**Work to be completed**
Could you set down exactly the lines of the data below, starting at the one that holds "Remarks (28, 163)" and ending at the one that holds "Kilobytes (128, 103)", both included, and only those?

= Beginning of Section =

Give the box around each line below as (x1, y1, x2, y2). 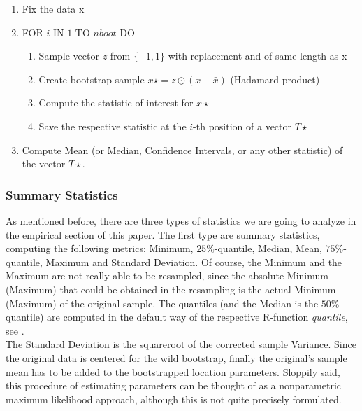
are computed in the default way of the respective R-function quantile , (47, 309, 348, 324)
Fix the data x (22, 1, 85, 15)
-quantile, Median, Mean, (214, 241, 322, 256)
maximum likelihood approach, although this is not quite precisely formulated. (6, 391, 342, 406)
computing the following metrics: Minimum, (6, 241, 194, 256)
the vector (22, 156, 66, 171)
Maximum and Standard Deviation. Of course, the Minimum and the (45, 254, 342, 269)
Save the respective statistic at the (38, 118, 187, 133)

= End of Section =
= Beginning of Section =

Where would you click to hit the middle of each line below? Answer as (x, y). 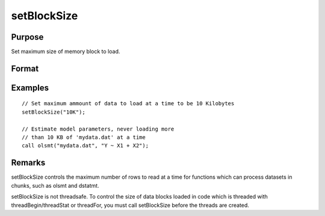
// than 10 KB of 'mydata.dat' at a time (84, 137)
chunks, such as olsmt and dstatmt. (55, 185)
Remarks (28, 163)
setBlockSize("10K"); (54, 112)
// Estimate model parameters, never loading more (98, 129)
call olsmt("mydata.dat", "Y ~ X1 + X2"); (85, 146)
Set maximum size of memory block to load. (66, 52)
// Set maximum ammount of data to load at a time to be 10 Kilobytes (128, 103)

= End of Section =

**Exercise result**
Remarks (28, 163)
setBlockSize("10K"); (54, 112)
// Estimate model parameters, never loading more (98, 129)
call olsmt("mydata.dat", "Y ~ X1 + X2"); (85, 146)
Set maximum size of memory block to load. (66, 52)
// Set maximum ammount of data to load at a time to be 10 Kilobytes (128, 103)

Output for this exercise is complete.